§ Work instructions: Could you return each entry below exactly as written, minus any pictures?

(Stored dataset items)
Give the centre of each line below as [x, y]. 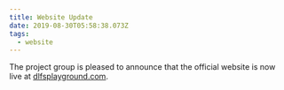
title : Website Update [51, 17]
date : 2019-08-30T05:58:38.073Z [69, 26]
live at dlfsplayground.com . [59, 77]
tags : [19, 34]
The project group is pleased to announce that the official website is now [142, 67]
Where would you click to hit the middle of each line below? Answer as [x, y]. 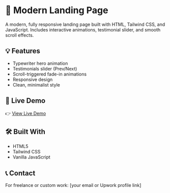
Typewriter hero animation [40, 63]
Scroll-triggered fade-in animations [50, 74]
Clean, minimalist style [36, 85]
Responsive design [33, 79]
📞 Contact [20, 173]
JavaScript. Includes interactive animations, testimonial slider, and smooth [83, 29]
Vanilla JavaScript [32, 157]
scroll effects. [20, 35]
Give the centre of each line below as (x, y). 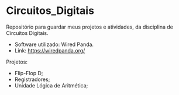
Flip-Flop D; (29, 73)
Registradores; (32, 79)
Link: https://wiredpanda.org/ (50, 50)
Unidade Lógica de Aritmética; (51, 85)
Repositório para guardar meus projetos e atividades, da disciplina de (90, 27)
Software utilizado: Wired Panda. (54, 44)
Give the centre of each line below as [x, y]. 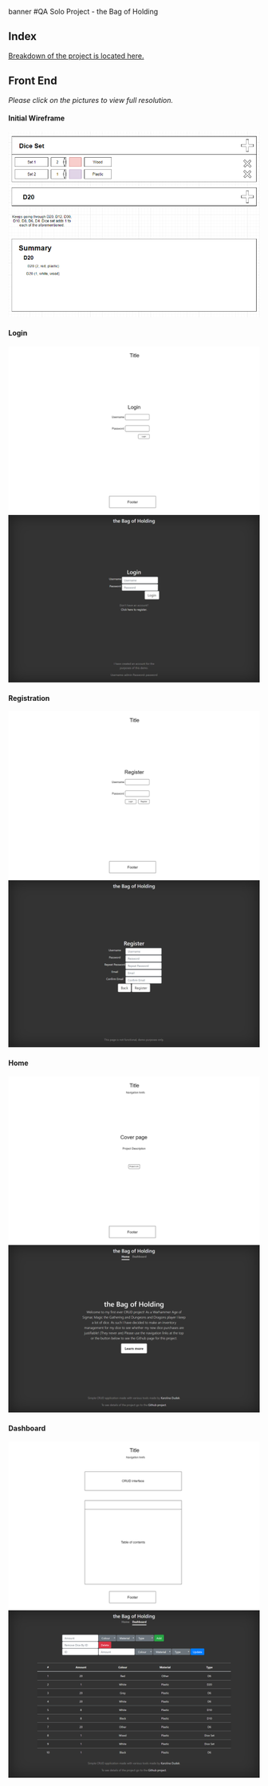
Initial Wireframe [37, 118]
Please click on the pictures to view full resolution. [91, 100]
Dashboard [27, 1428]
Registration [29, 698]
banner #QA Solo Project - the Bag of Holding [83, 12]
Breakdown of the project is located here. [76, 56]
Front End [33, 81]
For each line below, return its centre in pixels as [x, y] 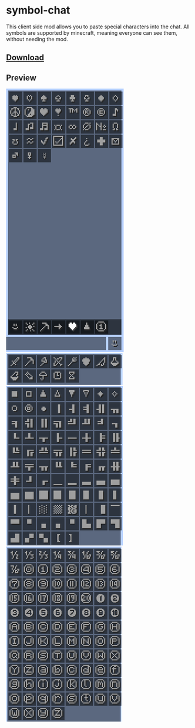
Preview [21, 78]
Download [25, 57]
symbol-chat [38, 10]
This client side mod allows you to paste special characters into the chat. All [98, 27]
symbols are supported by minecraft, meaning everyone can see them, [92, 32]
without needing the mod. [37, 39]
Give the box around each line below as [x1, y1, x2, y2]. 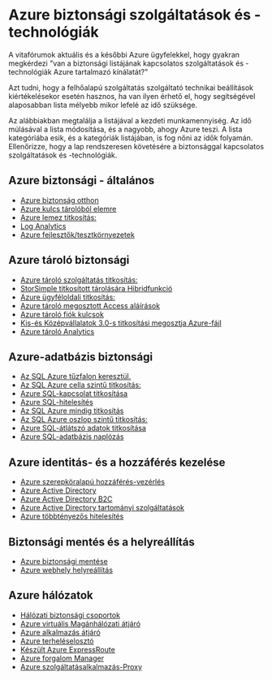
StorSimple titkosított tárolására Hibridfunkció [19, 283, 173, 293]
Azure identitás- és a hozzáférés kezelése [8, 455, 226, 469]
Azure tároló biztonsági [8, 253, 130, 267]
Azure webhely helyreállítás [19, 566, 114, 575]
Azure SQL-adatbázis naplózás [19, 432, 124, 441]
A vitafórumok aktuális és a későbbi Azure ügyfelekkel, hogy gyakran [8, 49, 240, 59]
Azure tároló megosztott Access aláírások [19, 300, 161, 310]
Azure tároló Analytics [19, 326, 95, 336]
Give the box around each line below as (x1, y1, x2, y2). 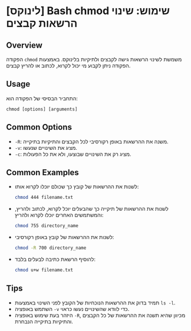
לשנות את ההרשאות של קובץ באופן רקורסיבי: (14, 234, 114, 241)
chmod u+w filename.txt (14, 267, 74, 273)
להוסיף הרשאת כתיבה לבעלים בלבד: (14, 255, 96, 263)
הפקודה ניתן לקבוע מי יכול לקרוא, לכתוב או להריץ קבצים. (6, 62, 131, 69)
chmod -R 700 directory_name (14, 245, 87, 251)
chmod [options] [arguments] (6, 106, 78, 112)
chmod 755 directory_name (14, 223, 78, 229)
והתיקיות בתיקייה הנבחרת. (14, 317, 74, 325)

§ Task answer:
Give the centre of each line below as [x, y]. 
title : Website Update [51, 17]
date : 2019-08-30T05:58:38.073Z [69, 26]
live at dlfsplayground.com . [59, 77]
tags : [19, 34]
The project group is pleased to announce that the official website is now [142, 67]
Where would you click to hit the middle of each line below? Answer as [x, y]. 
Typewriter hero animation [40, 63]
Scroll-triggered fade-in animations [50, 74]
Clean, minimalist style [36, 85]
Responsive design [33, 79]
📞 Contact [20, 173]
JavaScript. Includes interactive animations, testimonial slider, and smooth [83, 29]
Vanilla JavaScript [32, 157]
scroll effects. [20, 35]
Give the centre of each line below as (x, y). 
Flip-Flop D; (29, 73)
Registradores; (32, 79)
Link: https://wiredpanda.org/ (50, 50)
Unidade Lógica de Aritmética; (51, 85)
Repositório para guardar meus projetos e atividades, da disciplina de (90, 27)
Software utilizado: Wired Panda. (54, 44)
Give the centre of each line below as [x, y]. 
Initial Wireframe [37, 118]
Please click on the pictures to view full resolution. [91, 100]
Dashboard [27, 1428]
Registration [29, 698]
banner #QA Solo Project - the Bag of Holding [83, 12]
Breakdown of the project is located here. [76, 56]
Front End [33, 81]
For each line below, return its centre in pixels as [x, y] 
Preview [21, 78]
Download [25, 57]
symbol-chat [38, 10]
This client side mod allows you to paste special characters into the chat. All [98, 27]
symbols are supported by minecraft, meaning everyone can see them, [92, 32]
without needing the mod. [37, 39]
Give the box around each line below as [x1, y1, x2, y2]. 
StorSimple titkosított tárolására Hibridfunkció [19, 283, 173, 293]
Azure identitás- és a hozzáférés kezelése [8, 455, 226, 469]
Azure tároló biztonsági [8, 253, 130, 267]
Azure webhely helyreállítás [19, 566, 114, 575]
Azure SQL-adatbázis naplózás [19, 432, 124, 441]
A vitafórumok aktuális és a későbbi Azure ügyfelekkel, hogy gyakran [8, 49, 240, 59]
Azure tároló megosztott Access aláírások [19, 300, 161, 310]
Azure tároló Analytics [19, 326, 95, 336]
Give the box around each line below as (x1, y1, x2, y2). 
לשנות את ההרשאות של קובץ באופן רקורסיבי: (14, 234, 114, 241)
chmod u+w filename.txt (14, 267, 74, 273)
להוסיף הרשאת כתיבה לבעלים בלבד: (14, 255, 96, 263)
הפקודה ניתן לקבוע מי יכול לקרוא, לכתוב או להריץ קבצים. (6, 62, 131, 69)
chmod -R 700 directory_name (14, 245, 87, 251)
chmod [options] [arguments] (6, 106, 78, 112)
chmod 755 directory_name (14, 223, 78, 229)
והתיקיות בתיקייה הנבחרת. (14, 317, 74, 325)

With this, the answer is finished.